Alright, this is working. Go ahead and play with it by using the
tests/filter_tests unit test to load and run a filter you write.
--
Zed A. Shaw
http://zedshaw.com/
Re: [mongrel2] First Cut of Filters Committed
- From:
- Dalton Barreto
- Date:
- 2011-05-17 @ 17:15
2011/5/17 Zed A. Shaw <zedshaw@zedshaw.com>:
> On Tue, May 17, 2011 at 09:54:54AM -0300, Dalton Barreto wrote:
>> 2011/5/16 Zed A. Shaw <zedshaw@zedshaw.com>:
>> > How about, the chain runs until one of them returns a different state?
>> > So, lets say you do 5 filters on HANDLER. It'll run all 5, as long as
>> > they keep returning HANDLER, but if one returns CLOSE then it stops.
>> >
>>
>> That sounds great! Agreed.
>
> Alright, this is working. Go ahead and play with it by using the
> tests/filter_tests unit test to load and run a filter you write.
>
Great! I'll try to look at this later tonight. Thanks.
--
Dalton Barreto
http://daltonmatos.wordpress.com
http://wsgid.com
Re: [mongrel2] First Cut of Filters Committed
- From:
- Dalton Barreto
- Date:
- 2011-05-17 @ 23:37
2011/5/17 Dalton Barreto <daltonmatos@gmail.com>:
> 2011/5/17 Zed A. Shaw <zedshaw@zedshaw.com>:
>> On Tue, May 17, 2011 at 09:54:54AM -0300, Dalton Barreto wrote:
>>> 2011/5/16 Zed A. Shaw <zedshaw@zedshaw.com>:
>>> > How about, the chain runs until one of them returns a different state?
>>> > So, lets say you do 5 filters on HANDLER. It'll run all 5, as long as
>>> > they keep returning HANDLER, but if one returns CLOSE then it stops.
>>> >
>>>
>>> That sounds great!
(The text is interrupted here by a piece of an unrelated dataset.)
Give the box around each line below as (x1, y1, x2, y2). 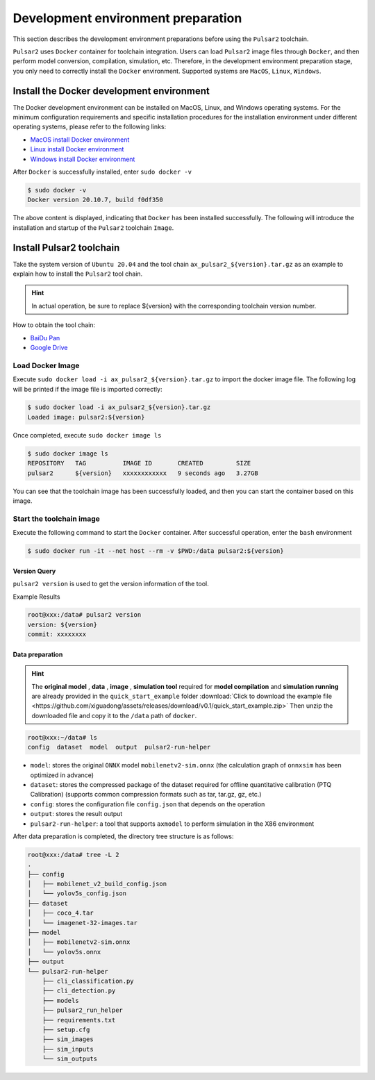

Agreed.
>>
>> Alright, this is working. Go ahead and play with it by using the
>> tests/filter_tests unit test to load and run a filter you write.
>>
>
> Great! I'll try to look at this later tonight. Thanks.
>
Great. I've played with this new Filter_run() logic and it seems
alright! Actually I wrote two more test cases for this new
implementation.
To check that the filters was really called I changed the conn->rport
value, and then at the end of the test I just check the final value of
conn->rport.
The first test is for the case when we have more than one filter for
the same Event. The second one tests the logic for interrupting the
filter chain.
Please take a look at this implementation and tell me what you think.
I don't know if this "change the conn->rport approach" is correct. If
you think that this makes no sense at all (it's possible! =P ) let me
know and I will revert the changes.
The commit is here: http://mongrel2.org/info/50bc49bd94
All tests passed.
Thanks!
--
Dalton Barreto
http://daltonmatos.wordpress.com
http://wsgid.com
Re: [mongrel2] First Cut of Filters Committed
- From:
- Zed A. Shaw
- Date:
- 2011-05-17 @ 15:19
On Tue, May 17, 2011 at 09:54:54AM -0300, Dalton Barreto wrote:
> Yeah, for sure. I thought about some very basic points:
>
> * Be able to load filters individually for each registered server. We
> can have 2 filters but we could load filter-1 on server A and filter-2
> on server B.
> - This could the a new table "filter" with just two cols:
> file_name, server_id.
> * Have a new setting pointing to the folder where the .so files are:
> "filter_folder"
Yes, similar to what I was thinking. There'd be two levels of config:
* init config -- These are set in the config file with filters={}
* server config -- These are set in each server, and override the init
config.
Then filters mentioned in the init config are loaded out of a consistent
directory in /usr/local/lib (or whatever the OS guys like to use for
mods in apache).
Here's an example:
Server(
....
filters = {
"gzip": {"compression": 9, "algorithm": "deflate"},
"auth-ldap": {"routes": ["/Login", "/Logout"],
"server": "tcp://127.0.0.1:5550"}
}
)
filters = {
"gzip": {"compression": 5},
"auth-ldap": {}
}
So when this server runs, it'll load the gzip.so and auth-ldap.so, then
pass the options to the filter_init as a tns_value_t.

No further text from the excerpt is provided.